Li Ka-shing has won backing from the sovereign wealth funds of Singapore and Abu Dhabi for his £10.3bn purchase of Britain’s O2 — a deal that if approved will see the Hong Kong billionaire’s Hutchison Whampoa become the UK’s largest mobile operator.
In total, investors will pay £3.1bn for a 32.98 per cent stake. Singapore’s GIC and the Canada Pension Plan will each chip in £1.1bn, with the remaining £900m coming from the Abu Dhabi Investment Authority, Quebec pension fund CDPQ and BTG Pactual, the Brazilian banking group.
The deal to buy 02 from Spain’s Telefónica was agreed in March and stands to transform the UK mobile market. It will catapult Hutchison’s Three from the market’s smallest player to its biggest and shrink the field from four to three.
The deal with the five institutions will give the combined group an enterprise value of £15.4bn, with about £6bn in debt also being raised by Hutchison to help fund the deal.
The group has discussed potential exit strategies for its investors should they wish to realise any returns in the next five years, according to one person with knowledge of the situation.
These include a potential flotation of the British business, or a more formal combination with Hutchison’s other businesses in Europe.
The move is a bold one for Mr Li as he pursues plans to build a pan-European mobile network — it is all the more ambitious given that Three took about eight years to turn a profit after burning through billions of pounds on capital expenditure.

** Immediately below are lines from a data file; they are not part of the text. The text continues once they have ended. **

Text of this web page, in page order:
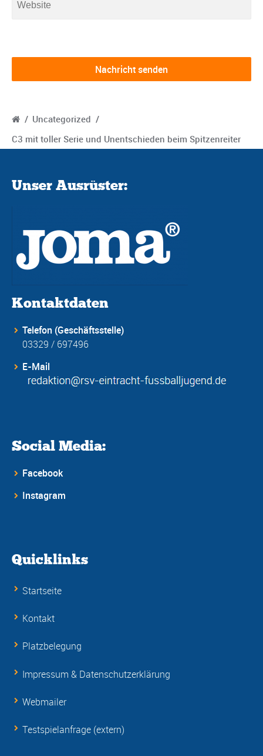
/ Uncategorized /
C3 mit toller Serie und Unentschieden beim Spitzenreiter
Unser Ausrüster:
Kontaktdaten
Telefon (Geschäftsstelle)
03329 / 697496
E-Mail
Social Media:
Facebook
Instagram
Quicklinks
Startseite
Kontakt
Platzbelegung
Impressum & Datenschutzerklärung
Webmailer
Testspielanfrage (extern)
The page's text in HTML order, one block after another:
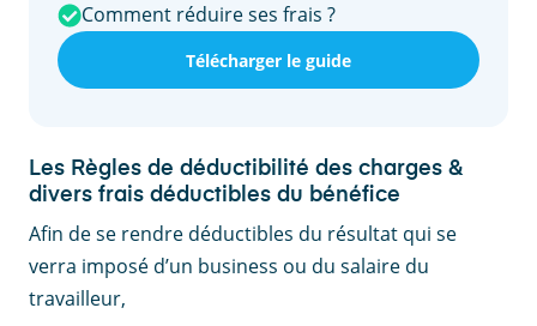
Comment réduire ses frais ?
Télécharger le guide
Les Règles de déductibilité des charges &
divers frais déductibles du bénéfice
Afin de se rendre déductibles du résultat qui se
verra imposé d’un business ou du salaire du
travailleur,
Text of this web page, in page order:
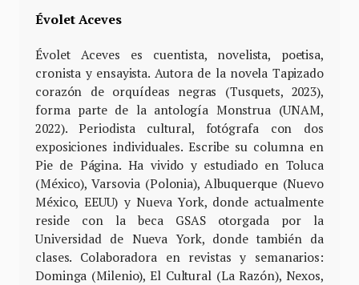
Évolet Aceves
Évolet Aceves es cuentista, novelista, poetisa,
cronista y ensayista. Autora de la novela Tapizado
corazón de orquídeas negras (Tusquets, 2023),
forma parte de la antología Monstrua (UNAM,
2022). Periodista cultural, fotógrafa con dos
exposiciones individuales. Escribe su columna en
Pie de Página. Ha vivido y estudiado en Toluca
(México), Varsovia (Polonia), Albuquerque (Nuevo
México, EEUU) y Nueva York, donde actualmente
reside con la beca GSAS otorgada por la
Universidad de Nueva York, donde también da
clases. Colaboradora en revistas y semanarios:
Dominga (Milenio), El Cultural (La Razón), Nexos,
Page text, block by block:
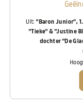
Uit: "Baron Junior",
"Tieke" & "Justine
dochter "De
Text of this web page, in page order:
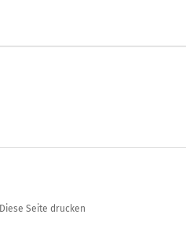
Diese Seite drucken
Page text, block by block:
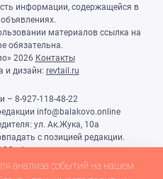
информации, содержащейся в
материалов ссылка на
обязательна.
2026 Контакты
и дизайн: revtail.ru
– 8-927-118-48-22
info@balakovo.online
ул. Ак.Жука, 10а
с позицией редакции.
«Агентство»
Ивлиева Н.Н.
материалы 18+
анализа событий на нашем
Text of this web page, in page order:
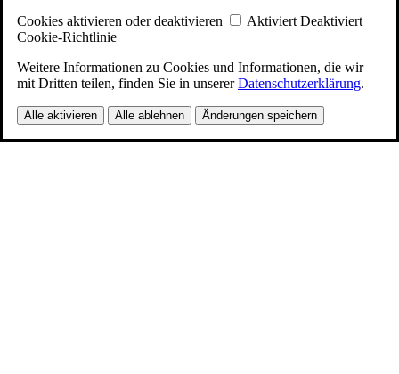
Cookies aktivieren oder deaktivieren Aktiviert Deaktiviert
Cookie-Richtlinie
Weitere Informationen zu Cookies und Informationen, die wir
mit Dritten teilen, finden Sie in unsererDatenschutzerklärung.
Alle aktivieren Alle ablehnen Änderungen speichern
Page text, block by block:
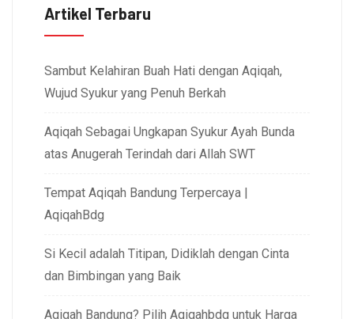
Artikel Terbaru
Sambut Kelahiran Buah Hati dengan Aqiqah,
Wujud Syukur yang Penuh Berkah
Aqiqah Sebagai Ungkapan Syukur Ayah Bunda
atas Anugerah Terindah dari Allah SWT
Tempat Aqiqah Bandung Terpercaya |
AqiqahBdg
Si Kecil adalah Titipan, Didiklah dengan Cinta
dan Bimbingan yang Baik
Aqiqah Bandung? Pilih Aqiqahbdg untuk Harga

The acquisition also comes as the octogenarian Mr Li restructures his sprawling business empire in preparation to hand over to the next generation. The restructuring is expected to be completed by June.
The O2 deal, first announced in January, needs approval from the European Commission. With some other European countries having shrunk to three operators, Brussels is expected to approve the merger, albeit with conditions. The process is expected to take about a year.
Three and O2 combined would have 33m customers, or about 40 per cent of the UK mobile market.
Hutchison is buying O2 from Telefónica for £9.3bn, with other payments worth up to £1bn contingent on conditions being met. The outside investors will put up an initial £2.8bn, with a further £330m if required.
Hutchison’s initial £5.6bn holding in O2 — a two-thirds stake — will comprise £280m in cash and the injection of its existing Three UK business.
Hutchison Whampoa shares were 1.7 per cent higher at HK$111.5 in early Friday trading, outperforming the blue-chip Hang Seng index, which was up 0.7 per cent.